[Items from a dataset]

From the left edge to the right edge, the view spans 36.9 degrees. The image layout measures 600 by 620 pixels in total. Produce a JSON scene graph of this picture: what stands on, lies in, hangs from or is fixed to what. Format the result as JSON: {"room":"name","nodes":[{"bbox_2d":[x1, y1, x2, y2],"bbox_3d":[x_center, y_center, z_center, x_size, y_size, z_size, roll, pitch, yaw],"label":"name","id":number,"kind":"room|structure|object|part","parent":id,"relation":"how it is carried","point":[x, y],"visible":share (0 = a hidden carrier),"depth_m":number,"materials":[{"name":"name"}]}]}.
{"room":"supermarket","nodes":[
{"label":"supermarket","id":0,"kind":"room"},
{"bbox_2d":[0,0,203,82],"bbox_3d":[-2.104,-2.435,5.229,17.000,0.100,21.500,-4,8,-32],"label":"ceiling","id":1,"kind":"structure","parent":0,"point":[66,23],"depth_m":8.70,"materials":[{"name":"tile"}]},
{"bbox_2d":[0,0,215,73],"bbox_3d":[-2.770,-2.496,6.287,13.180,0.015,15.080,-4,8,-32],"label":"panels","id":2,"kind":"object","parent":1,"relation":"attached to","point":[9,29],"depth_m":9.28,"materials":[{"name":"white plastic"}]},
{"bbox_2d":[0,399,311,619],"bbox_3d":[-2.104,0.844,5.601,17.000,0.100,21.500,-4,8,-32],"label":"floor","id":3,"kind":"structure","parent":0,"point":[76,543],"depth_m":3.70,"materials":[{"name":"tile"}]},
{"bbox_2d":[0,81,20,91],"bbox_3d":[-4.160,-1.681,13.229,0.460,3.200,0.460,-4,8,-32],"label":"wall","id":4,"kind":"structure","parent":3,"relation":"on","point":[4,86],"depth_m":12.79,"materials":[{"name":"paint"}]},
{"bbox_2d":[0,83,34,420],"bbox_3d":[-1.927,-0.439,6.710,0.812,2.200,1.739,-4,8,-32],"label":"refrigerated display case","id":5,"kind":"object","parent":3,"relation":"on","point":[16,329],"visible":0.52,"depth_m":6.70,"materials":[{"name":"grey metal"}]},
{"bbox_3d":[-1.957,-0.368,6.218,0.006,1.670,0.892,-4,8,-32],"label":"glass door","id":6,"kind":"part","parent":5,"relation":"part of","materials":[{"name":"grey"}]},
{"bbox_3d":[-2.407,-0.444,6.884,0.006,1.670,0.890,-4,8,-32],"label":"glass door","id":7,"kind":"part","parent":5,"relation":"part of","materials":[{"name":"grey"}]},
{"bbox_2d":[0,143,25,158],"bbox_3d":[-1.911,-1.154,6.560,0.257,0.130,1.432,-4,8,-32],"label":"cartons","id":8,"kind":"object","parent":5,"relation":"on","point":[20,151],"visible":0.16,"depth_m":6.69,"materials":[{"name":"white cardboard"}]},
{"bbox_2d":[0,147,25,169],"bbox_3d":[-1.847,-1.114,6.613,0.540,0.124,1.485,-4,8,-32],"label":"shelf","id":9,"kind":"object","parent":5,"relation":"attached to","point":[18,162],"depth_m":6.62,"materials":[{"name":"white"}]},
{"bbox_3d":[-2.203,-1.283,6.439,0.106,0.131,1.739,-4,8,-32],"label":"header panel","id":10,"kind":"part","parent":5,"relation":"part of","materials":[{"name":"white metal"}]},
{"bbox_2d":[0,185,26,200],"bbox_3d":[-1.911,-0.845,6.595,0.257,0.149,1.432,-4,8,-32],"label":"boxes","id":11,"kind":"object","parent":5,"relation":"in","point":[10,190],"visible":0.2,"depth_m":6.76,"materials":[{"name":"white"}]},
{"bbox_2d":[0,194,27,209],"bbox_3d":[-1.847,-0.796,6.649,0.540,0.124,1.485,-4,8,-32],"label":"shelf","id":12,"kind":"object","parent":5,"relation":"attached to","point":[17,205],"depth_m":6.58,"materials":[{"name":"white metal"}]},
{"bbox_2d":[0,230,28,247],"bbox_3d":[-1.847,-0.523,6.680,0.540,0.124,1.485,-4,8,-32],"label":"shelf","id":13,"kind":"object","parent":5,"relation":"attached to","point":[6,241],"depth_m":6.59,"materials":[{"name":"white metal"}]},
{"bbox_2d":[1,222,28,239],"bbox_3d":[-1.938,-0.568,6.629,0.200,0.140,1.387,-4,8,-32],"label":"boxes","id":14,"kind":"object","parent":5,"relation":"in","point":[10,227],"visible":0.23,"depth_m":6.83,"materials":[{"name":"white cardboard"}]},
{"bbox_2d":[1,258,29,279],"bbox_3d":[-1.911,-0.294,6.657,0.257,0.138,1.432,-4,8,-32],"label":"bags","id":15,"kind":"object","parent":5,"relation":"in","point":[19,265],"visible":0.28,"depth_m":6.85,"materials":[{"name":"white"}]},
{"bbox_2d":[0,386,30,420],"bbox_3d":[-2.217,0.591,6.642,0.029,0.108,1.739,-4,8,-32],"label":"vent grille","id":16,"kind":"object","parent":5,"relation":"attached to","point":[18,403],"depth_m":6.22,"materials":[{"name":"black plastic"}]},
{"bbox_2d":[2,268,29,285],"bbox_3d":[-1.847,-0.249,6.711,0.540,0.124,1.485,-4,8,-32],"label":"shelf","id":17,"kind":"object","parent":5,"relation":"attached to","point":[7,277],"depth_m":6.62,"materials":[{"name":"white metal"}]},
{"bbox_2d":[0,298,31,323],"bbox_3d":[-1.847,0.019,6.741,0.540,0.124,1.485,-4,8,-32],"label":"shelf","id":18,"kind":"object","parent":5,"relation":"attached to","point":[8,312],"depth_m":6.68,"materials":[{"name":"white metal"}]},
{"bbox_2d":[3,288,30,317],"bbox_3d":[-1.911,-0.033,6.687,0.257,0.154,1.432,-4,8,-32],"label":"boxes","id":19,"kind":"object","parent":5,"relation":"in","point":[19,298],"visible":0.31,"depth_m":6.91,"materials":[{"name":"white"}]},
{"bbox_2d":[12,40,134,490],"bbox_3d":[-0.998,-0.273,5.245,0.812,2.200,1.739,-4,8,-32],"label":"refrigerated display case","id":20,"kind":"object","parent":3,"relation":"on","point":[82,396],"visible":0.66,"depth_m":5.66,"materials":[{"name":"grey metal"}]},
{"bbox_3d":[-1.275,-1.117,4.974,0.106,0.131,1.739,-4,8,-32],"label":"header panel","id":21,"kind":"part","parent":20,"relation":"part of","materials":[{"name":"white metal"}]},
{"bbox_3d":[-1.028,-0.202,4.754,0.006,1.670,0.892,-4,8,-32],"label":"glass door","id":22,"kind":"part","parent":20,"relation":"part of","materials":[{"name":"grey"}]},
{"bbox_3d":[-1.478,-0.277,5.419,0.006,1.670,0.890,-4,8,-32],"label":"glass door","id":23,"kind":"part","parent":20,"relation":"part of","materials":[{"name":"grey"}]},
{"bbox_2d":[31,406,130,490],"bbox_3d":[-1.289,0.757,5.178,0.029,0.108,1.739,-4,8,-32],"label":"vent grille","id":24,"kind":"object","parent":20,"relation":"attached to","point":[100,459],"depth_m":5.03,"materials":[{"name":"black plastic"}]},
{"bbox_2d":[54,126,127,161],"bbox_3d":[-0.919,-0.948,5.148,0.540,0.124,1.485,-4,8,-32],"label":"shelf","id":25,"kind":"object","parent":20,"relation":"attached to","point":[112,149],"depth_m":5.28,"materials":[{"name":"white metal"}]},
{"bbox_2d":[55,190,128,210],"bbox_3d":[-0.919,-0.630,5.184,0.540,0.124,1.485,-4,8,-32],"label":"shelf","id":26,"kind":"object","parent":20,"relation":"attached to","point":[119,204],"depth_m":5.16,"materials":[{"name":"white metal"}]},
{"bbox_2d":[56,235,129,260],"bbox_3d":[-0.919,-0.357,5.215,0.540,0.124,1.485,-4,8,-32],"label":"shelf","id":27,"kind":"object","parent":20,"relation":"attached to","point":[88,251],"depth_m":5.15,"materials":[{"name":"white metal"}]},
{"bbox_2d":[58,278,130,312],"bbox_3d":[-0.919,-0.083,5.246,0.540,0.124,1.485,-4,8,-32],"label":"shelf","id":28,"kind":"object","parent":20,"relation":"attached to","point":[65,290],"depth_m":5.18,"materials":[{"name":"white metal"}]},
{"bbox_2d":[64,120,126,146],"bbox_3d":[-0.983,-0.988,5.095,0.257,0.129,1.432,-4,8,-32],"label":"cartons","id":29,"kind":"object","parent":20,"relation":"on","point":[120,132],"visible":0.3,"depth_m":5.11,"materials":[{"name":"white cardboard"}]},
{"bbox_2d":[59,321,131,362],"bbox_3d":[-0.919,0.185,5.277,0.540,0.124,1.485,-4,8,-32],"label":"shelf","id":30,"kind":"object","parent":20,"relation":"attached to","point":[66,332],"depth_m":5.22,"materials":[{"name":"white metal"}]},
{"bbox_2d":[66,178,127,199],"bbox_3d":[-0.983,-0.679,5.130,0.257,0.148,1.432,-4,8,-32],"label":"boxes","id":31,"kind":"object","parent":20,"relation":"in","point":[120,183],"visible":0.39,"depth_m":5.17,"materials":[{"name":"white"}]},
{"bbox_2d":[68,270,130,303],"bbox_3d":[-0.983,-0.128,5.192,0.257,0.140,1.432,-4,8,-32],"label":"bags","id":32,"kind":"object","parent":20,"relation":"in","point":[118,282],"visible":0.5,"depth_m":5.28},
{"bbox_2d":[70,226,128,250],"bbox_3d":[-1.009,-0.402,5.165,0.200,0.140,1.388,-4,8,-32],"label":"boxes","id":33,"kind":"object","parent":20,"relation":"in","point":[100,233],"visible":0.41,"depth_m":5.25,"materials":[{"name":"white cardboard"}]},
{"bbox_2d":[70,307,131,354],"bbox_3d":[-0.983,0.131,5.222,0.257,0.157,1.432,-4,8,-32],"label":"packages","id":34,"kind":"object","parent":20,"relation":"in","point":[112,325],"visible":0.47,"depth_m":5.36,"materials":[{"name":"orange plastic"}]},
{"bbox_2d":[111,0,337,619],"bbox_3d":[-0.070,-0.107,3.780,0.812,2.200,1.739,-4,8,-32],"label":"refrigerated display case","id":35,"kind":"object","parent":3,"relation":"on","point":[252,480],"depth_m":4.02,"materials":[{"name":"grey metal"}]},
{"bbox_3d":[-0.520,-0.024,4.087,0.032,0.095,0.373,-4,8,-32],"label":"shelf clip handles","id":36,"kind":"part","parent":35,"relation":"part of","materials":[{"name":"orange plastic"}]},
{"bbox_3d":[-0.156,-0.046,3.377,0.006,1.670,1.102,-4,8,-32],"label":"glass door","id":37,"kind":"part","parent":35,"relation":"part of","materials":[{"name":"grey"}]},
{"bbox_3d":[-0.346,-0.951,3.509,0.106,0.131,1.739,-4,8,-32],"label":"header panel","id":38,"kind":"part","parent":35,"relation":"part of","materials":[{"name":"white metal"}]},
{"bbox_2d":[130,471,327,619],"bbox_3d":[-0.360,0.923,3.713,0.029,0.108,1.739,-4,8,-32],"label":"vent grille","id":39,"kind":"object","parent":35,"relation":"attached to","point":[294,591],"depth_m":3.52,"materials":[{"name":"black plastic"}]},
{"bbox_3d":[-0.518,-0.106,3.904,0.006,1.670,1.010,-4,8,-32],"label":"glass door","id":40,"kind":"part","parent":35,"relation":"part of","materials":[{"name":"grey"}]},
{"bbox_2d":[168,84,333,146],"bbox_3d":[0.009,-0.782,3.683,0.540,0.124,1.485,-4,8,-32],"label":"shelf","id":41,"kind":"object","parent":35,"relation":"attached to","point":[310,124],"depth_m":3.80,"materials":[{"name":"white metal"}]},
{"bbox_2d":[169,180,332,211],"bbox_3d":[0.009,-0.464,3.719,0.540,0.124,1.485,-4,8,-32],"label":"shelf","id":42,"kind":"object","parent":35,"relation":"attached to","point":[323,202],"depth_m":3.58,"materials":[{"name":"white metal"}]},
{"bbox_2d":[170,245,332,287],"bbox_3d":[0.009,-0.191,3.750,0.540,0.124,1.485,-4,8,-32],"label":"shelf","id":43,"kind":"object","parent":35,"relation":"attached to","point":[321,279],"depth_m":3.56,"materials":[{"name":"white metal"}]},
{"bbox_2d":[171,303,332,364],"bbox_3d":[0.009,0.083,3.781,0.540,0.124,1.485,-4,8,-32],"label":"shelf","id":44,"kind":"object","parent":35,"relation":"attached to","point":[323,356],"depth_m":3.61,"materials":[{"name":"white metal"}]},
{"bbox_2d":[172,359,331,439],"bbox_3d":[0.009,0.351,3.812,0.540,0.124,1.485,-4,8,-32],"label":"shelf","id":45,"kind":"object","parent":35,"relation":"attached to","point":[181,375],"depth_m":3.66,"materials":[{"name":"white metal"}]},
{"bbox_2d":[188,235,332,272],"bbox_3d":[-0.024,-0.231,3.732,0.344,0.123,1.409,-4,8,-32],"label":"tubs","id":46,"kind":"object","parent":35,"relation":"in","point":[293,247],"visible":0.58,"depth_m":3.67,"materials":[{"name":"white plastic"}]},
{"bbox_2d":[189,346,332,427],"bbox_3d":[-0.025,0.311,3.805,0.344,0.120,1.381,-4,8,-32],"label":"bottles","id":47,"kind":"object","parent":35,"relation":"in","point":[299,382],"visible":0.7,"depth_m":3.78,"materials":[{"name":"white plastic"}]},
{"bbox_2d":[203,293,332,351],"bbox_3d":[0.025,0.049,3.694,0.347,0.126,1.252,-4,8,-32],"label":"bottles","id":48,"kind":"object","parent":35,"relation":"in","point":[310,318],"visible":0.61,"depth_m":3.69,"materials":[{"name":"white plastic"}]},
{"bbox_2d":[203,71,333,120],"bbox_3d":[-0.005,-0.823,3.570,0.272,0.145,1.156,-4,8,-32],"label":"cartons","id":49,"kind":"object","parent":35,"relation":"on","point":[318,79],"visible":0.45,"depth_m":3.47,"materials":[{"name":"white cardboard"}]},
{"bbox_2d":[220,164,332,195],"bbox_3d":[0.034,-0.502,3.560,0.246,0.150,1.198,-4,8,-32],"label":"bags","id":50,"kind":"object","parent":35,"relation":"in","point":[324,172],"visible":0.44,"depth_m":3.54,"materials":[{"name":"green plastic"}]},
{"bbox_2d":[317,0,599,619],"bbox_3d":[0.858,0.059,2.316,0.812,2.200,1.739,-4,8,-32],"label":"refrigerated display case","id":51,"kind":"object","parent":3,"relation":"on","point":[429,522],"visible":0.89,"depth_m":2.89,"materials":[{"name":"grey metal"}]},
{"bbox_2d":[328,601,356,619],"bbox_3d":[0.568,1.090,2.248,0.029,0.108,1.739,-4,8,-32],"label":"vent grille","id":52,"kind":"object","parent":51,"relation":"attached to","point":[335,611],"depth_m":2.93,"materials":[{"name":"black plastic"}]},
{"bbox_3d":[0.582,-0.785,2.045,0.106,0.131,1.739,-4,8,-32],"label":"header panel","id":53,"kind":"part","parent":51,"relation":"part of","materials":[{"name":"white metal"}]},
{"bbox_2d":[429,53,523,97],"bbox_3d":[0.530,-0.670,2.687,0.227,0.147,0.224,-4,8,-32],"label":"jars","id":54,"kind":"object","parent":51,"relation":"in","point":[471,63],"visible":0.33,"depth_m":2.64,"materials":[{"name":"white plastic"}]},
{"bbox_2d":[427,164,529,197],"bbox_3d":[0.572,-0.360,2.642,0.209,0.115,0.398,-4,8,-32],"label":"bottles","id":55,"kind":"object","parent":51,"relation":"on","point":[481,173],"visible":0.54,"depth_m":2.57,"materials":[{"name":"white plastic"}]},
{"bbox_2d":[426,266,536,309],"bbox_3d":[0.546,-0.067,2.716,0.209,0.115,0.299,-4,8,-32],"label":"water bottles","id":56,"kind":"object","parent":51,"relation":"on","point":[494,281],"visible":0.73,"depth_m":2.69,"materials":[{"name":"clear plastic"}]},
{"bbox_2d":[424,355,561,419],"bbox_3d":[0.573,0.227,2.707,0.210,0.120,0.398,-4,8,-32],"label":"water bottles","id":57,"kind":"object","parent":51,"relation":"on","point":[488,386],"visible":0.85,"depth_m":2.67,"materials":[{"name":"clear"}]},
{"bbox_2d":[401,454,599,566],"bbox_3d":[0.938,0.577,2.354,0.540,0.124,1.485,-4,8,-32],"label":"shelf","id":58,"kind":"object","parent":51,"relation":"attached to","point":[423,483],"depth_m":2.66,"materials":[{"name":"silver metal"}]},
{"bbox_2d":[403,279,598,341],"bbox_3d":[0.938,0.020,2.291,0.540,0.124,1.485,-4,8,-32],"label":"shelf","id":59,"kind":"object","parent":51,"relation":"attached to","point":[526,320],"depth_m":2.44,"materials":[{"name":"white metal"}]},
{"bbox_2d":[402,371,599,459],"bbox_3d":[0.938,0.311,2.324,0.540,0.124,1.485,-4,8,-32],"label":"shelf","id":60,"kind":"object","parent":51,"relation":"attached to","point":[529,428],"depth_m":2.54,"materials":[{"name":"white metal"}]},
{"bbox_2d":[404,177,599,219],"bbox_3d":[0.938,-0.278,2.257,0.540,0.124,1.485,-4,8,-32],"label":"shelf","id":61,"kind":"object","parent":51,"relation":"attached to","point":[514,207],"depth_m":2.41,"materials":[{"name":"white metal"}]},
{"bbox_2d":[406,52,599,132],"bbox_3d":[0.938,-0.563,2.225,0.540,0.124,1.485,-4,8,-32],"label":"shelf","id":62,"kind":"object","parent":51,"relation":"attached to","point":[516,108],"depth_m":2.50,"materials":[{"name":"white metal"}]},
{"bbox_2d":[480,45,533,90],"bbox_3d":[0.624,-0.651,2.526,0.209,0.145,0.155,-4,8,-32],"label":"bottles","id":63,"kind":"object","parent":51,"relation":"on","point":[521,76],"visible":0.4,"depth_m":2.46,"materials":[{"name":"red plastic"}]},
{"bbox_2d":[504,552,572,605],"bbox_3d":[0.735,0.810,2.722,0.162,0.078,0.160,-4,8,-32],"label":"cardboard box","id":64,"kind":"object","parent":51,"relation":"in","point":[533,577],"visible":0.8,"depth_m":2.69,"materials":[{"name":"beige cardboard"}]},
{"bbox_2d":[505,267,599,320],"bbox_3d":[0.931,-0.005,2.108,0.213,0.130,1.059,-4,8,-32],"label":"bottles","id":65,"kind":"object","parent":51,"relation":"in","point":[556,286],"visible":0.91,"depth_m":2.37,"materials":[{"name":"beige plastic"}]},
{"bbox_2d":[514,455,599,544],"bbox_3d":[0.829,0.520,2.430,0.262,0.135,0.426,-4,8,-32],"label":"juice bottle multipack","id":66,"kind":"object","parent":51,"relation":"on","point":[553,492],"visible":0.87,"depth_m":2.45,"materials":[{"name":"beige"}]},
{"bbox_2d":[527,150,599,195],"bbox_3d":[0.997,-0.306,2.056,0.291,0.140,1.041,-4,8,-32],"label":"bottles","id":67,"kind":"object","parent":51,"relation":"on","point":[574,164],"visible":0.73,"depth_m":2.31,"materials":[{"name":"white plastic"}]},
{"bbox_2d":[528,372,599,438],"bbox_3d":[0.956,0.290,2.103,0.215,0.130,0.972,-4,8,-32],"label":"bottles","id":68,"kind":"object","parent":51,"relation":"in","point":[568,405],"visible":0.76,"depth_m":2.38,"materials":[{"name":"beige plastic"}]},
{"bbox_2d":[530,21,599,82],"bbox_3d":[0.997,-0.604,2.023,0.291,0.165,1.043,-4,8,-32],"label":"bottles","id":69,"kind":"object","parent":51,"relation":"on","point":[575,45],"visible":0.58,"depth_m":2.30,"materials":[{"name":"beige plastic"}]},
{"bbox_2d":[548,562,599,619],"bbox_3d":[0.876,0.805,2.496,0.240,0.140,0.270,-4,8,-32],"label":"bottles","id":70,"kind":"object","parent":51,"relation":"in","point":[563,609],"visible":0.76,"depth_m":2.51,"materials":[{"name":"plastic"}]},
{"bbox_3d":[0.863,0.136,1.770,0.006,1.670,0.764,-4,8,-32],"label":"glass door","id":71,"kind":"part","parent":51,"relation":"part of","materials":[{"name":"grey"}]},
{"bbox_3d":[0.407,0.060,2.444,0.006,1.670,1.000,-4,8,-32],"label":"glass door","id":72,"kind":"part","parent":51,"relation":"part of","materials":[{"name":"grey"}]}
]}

---

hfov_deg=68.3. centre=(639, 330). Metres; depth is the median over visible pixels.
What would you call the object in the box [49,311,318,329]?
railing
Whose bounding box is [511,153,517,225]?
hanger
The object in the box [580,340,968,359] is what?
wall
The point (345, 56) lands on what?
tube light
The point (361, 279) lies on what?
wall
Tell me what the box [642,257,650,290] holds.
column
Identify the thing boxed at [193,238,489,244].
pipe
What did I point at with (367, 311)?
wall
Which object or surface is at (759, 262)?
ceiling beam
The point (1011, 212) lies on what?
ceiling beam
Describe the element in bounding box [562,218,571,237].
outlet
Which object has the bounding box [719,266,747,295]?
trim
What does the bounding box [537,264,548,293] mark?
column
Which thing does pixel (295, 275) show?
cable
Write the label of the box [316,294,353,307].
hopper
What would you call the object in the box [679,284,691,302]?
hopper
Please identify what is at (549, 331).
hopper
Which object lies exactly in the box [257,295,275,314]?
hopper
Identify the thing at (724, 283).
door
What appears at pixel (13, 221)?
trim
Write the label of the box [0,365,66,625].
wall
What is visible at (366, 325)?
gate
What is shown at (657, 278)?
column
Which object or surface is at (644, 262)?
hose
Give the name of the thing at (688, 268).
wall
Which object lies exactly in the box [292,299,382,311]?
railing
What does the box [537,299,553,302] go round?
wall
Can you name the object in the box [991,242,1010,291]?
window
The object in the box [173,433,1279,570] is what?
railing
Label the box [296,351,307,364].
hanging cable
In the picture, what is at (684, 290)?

TASK REQUIREMENTS »
From the line that has "Label the box [296,351,307,364]." through the line that has "In the picture, what is at (684, 290)?", copy every line exactly as it appears above, and leave out all others.

EXPECTED ANSWER »
Label the box [296,351,307,364].
hanging cable
In the picture, what is at (684, 290)?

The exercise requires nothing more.